For the max-pooling layer, there is no close form expressions either. We still use the simulated values generated by,

1
2
3
x = randn(10000000, 9);
y = max(x, [], 2);
disp([mean(y) std(y)]);

The mean value of a \(3\times3\) max-pooling is 1.4850 and the standard deviation is 0.5978. For \(2\times2\) max-pooling, mean is 1.0291 and standard deviation is 0.7010.

5. Dropout Layer

Dropout is also a widely used layer in CNN. Although it is claimed to be useless in the NormProp paper, we still would like to record the formulations here. Dropout randomly erases values with a probability of \(1-p\). Now we write it into a mathematic form,

\[y = x \odot r,\]

where \(r\sim Bernoulli(p)\). Thus,

\[E[y] = \sum_{i=0,1}\int_{-\infty}^{+\infty}{xr_ip_i\frac{1}{\sqrt{2\pi}}e^{-\frac{x^2}{2}}}dx\\ =0 * \int_{-\infty}^{+\infty}{x(1-p)\frac{1}{\sqrt{2\pi}}e^{-\frac{x^2}{2}}}dx + 1 * \int_{-\infty}^{+\infty}{xp\frac{1}{\sqrt{2\pi}}e^{-\frac{x^2}{2}}}dx\\ =0\]

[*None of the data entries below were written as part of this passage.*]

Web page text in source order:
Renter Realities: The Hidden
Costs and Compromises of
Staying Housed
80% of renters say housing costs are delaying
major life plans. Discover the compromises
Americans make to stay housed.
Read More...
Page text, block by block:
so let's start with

\[E[y^2] = \sum_{i=0,1}\int_{-\infty}^{+\infty}{(xr_i)^2p_i\frac{1}{\sqrt{2\pi}}e^{-\frac{x^2}{2}}}dx\\ =0+\int_{-\infty}^{+\infty}{x^2p\frac{1}{\sqrt{2\pi}}e^{-\frac{x^2}{2}}}dx\\ =p\]

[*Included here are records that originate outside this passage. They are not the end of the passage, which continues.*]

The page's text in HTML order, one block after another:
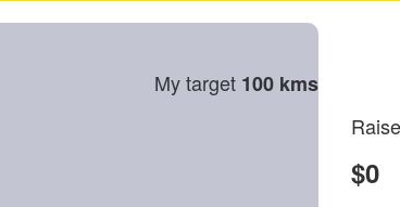
My target 100 kms
$0
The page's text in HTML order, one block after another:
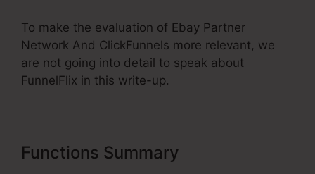
To make the evaluation of Ebay Partner
Network And ClickFunnels more relevant, we
are not going into detail to speak about
FunnelFlix in this write-up.
Functions Summary

\[Std[y] = \sqrt{E[y^2]-E[y]^2}=\sqrt{p}\]

Interestingly, this result is different from what we usually do. We usually preserve values with a ratio of \(p\) and divide the preserved values by \(p\), too. Now as we calculated, to achieve 1 s.t.d., we should divide the preserved values by \(\sqrt{p}\). This result should be carefully examined by experiment in the future.

6. Conclusion

In this report, we followed the methodology of [1] to infer the formulation for normalizing all popular layers of a modern CNN. We believe that normalizing every layer with mean substracted and s.t.d. divided will become a standard in the near future. Now we should start to modify our present layers with the new normalization method, and when we are creating new layers, we should keep in mind to normalize it with the method introduced above.

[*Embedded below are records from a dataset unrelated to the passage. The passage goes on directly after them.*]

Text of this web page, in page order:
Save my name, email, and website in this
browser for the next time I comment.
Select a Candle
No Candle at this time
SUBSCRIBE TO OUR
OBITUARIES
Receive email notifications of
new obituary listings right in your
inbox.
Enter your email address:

The shortage of this report is that we haven’t considered the back-propagation procedure. In paper [1][4], they claim that by normalizing the singular values of Jacobian matrix to 1 will lead to faster convergence and more numerically stable. I will study them and explore how to integrate the Jacobian normalization into the present normalization method.

Reference

[1] Devansh Arpit, Yingbo Zhou, Bhargava U. Kota, Venu Govindaraju, Normalization Propagation: A Parametric Technique for Removing Internal Covariate Shift in Deep Networks. http://arxiv.org/abs/1603.01431

[2] Tim Salimans, Diederik P. Kingma, Weight Normalization: A Simple Reparameterization to Accelerate Training of Deep Neural Networks. http://arxiv.org/abs/1602.07868

[3] Sergey Ioffe, Christian Szegedy, Batch Normalization: Accelerating Deep Network Training by Reducing Internal Covariate Shift. http://arxiv.org/abs/1502.03167

[4] Andrew M. Saxe, James L. McClelland, Surya Ganguli, Exact solutions to the nonlinear dynamics of learning in deep linear neural networks. http://arxiv.org/abs/1312.6120

Appendices

A. The formula fault of [1]

In [1], they present a bound describing the error of using diagnose matrix to approximate a covariance matrix. However, the bound is wrong. They mistake the \(\Vert W_i\Vert_2^4\) by \(\Vert W_i\Vert_2^2\) in the last line of equation 18. Then the equation 3 and 19 become to:

\[\Vert \Sigma - diag(\alpha) \Vert_F^2\le \sigma^4 \sum_{i,j=1;i\ne j}^m{m(m-1)\mu^2 \Vert W_i \Vert_2^2 \Vert W_j \Vert_2^2}\]

As we can see, there is no \(1- \Vert W_i \Vert_2^2\) at all, so there is no reason to explain why we should normalize \(\Vert W_i \Vert_2^2=1\).

However, they still get the correct conclusion that we should normalize the weight matrix by the \(\ell 2\) norm of rows. But the theoretical analysis of the bound is wrong. In fact, the reason why we should normalize the weight matrix is very simple as we wrote above.